Briefing reporters at the summit venue, French Foreign Minister Laurent Fabius highlighted four key issues still dividing nations but also voiced optimism about success.

He pointed out the number of nations that had submitted plans on how they intended to fight climate change -- a key part of the planned Paris agreement -- had risen to 183 and covered 95 percent of greenhouse gas emissions.

"This is extremely good news," he told reporters.

Speaking alongside Fabius, UN climate chief Christiana Figueres said the voluntary carbon-curbing pledges would still put Earth on track for warming of between 2.7 and 3.5 C.

While emphasising this was not nearly enough, Figueres said the pledges had moved the world away from warming of up to six degrees.

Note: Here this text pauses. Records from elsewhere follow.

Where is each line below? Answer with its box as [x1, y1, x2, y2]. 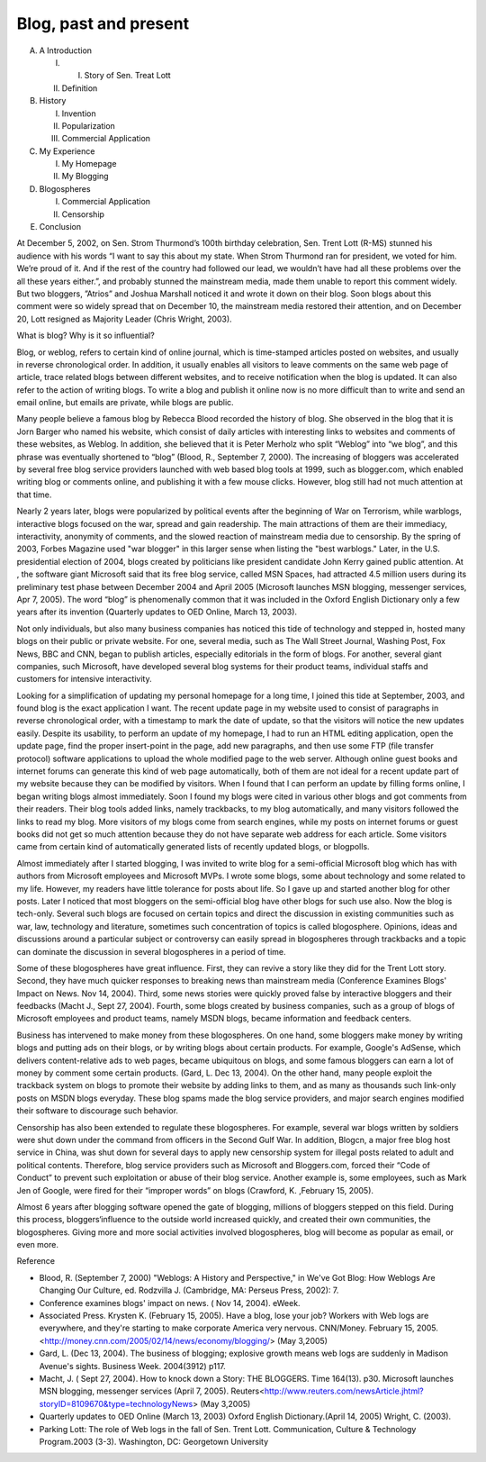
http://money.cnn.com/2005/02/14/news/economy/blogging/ [44, 1335, 270, 1346]
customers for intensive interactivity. [16, 674, 152, 685]
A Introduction [39, 45, 93, 56]
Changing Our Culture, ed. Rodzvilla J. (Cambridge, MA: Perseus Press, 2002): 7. [39, 1285, 339, 1296]
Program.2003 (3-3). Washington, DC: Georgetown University [39, 1436, 269, 1447]
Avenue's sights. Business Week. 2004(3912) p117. [39, 1360, 227, 1371]
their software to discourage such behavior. [16, 1105, 179, 1116]
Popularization [61, 120, 116, 131]
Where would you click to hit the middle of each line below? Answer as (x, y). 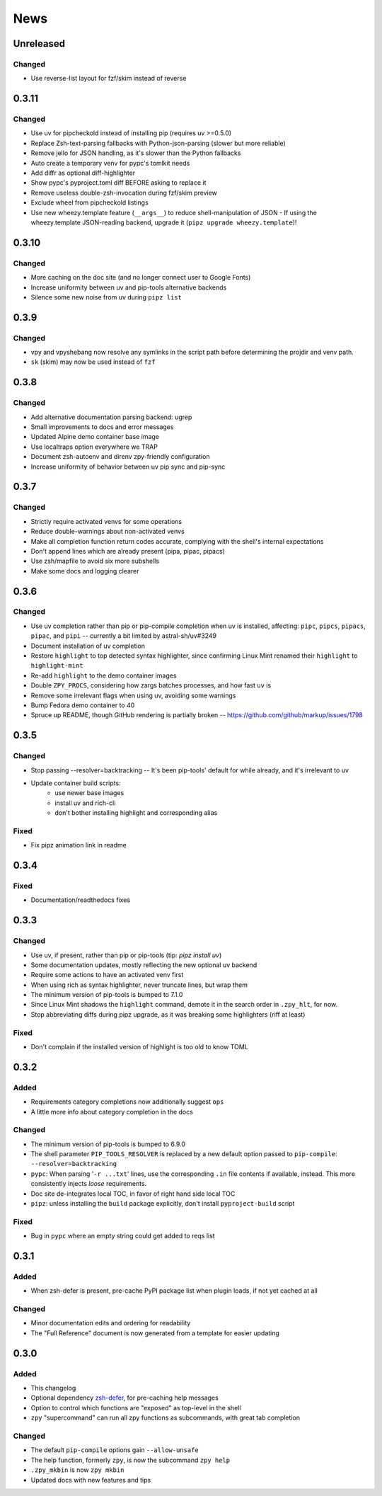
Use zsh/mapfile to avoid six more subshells (95, 561)
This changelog (53, 1388)
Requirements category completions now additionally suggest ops (127, 1102)
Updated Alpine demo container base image (95, 437)
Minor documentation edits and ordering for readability (111, 1323)
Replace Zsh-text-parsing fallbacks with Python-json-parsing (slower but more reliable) (158, 143)
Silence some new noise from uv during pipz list (106, 297)
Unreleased (39, 44)
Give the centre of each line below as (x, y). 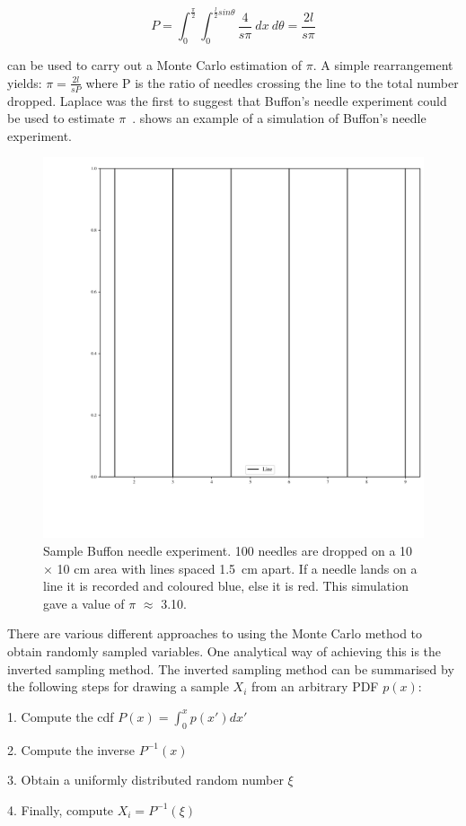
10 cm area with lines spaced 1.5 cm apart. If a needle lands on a (237, 568)
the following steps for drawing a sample (118, 686)
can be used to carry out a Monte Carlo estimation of (155, 65)
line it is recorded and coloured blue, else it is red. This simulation (226, 586)
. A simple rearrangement (383, 65)
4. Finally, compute (61, 809)
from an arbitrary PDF (315, 686)
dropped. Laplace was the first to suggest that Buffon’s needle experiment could (227, 100)
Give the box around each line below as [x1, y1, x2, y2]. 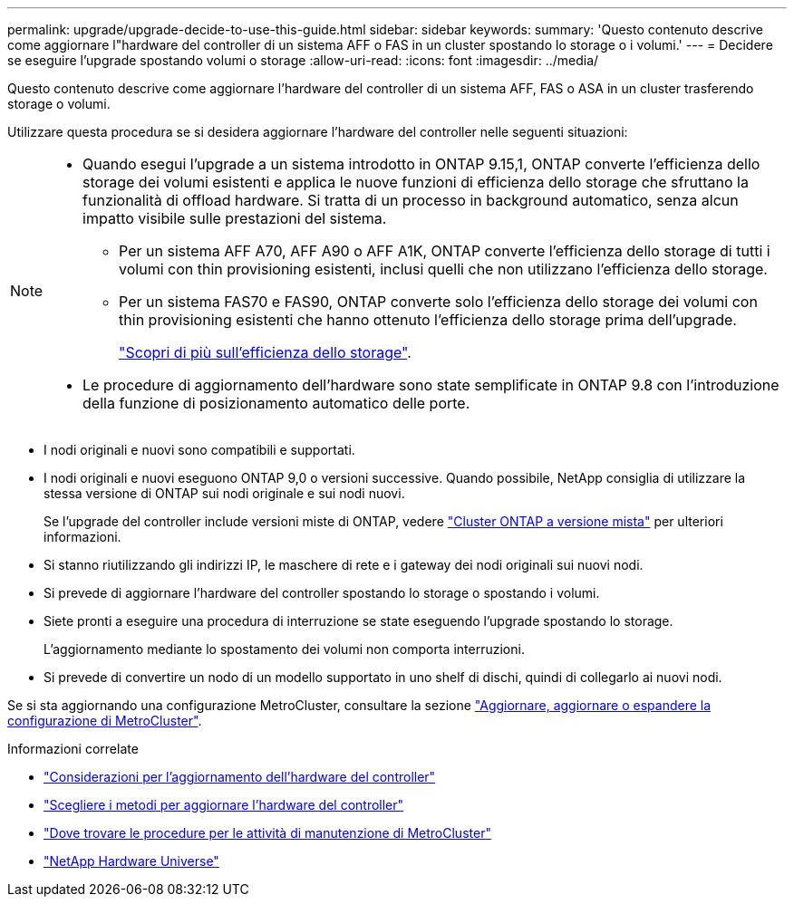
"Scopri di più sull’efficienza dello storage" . [119, 343, 412, 361]
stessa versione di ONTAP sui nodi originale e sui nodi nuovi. [44, 486, 405, 501]
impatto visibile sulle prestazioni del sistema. [82, 209, 387, 227]
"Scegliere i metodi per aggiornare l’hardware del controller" [44, 797, 404, 813]
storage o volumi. [7, 96, 111, 111]
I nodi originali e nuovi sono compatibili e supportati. [44, 442, 355, 457]
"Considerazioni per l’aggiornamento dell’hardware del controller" [44, 769, 436, 784]
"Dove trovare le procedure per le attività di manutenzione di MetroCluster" [44, 825, 491, 841]
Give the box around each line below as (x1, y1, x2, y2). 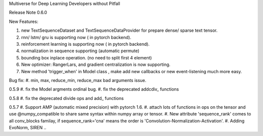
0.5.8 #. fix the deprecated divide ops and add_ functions (9, 95, 124, 101)
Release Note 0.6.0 (9, 10, 47, 16)
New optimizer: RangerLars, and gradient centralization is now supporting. (21, 61, 170, 68)
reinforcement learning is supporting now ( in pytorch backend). (21, 41, 150, 47)
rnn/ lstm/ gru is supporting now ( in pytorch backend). (21, 34, 131, 40)
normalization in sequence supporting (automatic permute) (21, 48, 140, 54)
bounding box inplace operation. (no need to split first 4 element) (21, 55, 152, 60)
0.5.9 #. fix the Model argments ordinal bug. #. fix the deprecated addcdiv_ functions (9, 86, 179, 92)

"That is fundamental progress," she said, adding the Paris agreement could "chart the path" for continued improvement in the years ahead to keep warming to between 1.5 and 2 degrees C.

The diverse group of 53 Commonwealth nations, which represents a third of the world's population, also pledged Saturday to work for an ambitious and legally binding Paris agreement.

Commonwealth leaders issued the statement after holding their biennial summit in Malta, where they also agreed to set up a billion-dollar "Green Finance Facility" for environmental projects.

- Human chain after Paris attacks -
Protest organisers say they expect hundreds of thousands to take to the streets globally this weekend, with rallies planned for Sunday in Seoul, Rio de Janeiro, New York, Kiev and Mexico City.

In Paris, French authorities cancelled two demonstrations following the onslaught by gunmen and suicide bombers which killed 130 people at restaurant terraces, a concert hall and the national stadium on November 13.

People rallying this weekend have declared their solidarity with activists unable to rally in Paris with a social media campaign tagged #march4me.

Activists still plan to create a two-kilometre (1.2-mile) human chain along the original march route on Sunday.

They will break the chain as they pass the Bataclan concert hall, where the worst violence claimed 90 lives, as a mark of respect to the victims.

Protesters also plan to leave scores of shoes on Place de la Republique square to symbolise the thousands left frustrated in their plans to march.

In a sign of the urgency of the talks, the start of the climate negotiations themselves, conducted by bureaucrats, were brought forward to Sunday on the eve of the official opening.

The Paris conference will gather some 40,000 people, including 10,000 delegates from 195 countries.

About 2,800 police and soldiers will secure the conference site, and 6,300 others will deploy in Paris.